[Data records]
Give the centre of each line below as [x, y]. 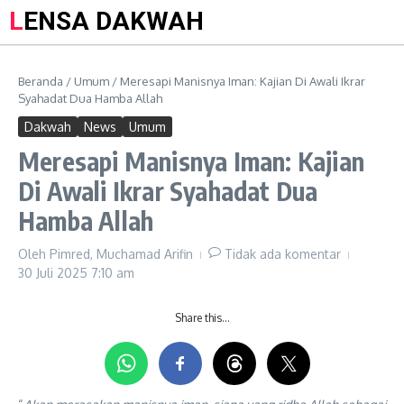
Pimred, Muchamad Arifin [121, 254]
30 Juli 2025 [55, 273]
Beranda [41, 81]
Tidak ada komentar [283, 254]
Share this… [202, 318]
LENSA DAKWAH [114, 21]
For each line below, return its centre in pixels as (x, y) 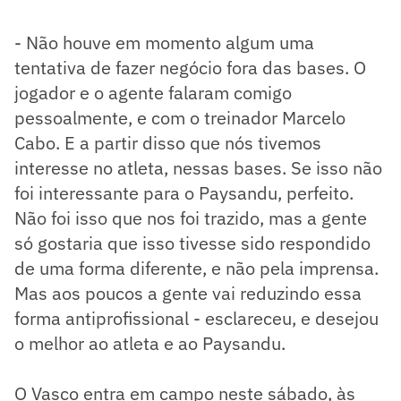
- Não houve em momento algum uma (164, 42)
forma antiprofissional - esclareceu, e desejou (196, 318)
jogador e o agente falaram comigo (153, 92)
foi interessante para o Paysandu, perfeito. (184, 192)
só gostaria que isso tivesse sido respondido (192, 243)
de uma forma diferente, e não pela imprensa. (196, 268)
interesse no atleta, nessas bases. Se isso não (198, 167)
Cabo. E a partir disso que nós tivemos (168, 142)
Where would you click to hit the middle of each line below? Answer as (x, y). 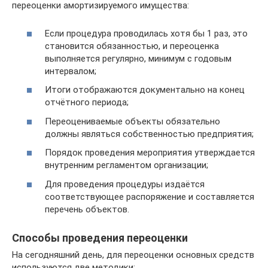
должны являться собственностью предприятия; (149, 134)
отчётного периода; (87, 102)
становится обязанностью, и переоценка (132, 46)
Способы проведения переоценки (100, 237)
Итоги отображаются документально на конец (145, 90)
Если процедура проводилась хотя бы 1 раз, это (146, 33)
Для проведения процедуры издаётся (125, 184)
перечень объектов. (87, 209)
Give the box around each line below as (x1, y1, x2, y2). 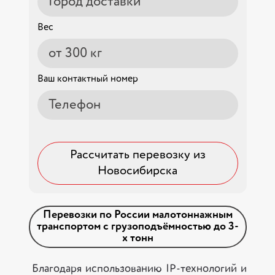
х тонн (122, 232, 153, 244)
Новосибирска (98, 165, 177, 177)
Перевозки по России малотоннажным (42, 209, 233, 220)
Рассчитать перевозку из (69, 149, 206, 161)
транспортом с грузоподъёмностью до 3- (36, 220, 239, 232)
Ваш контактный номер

[Work required]: What is the number of lines in the data that include "проведения"? Respond with that number and no other text.

[Answer space]: 2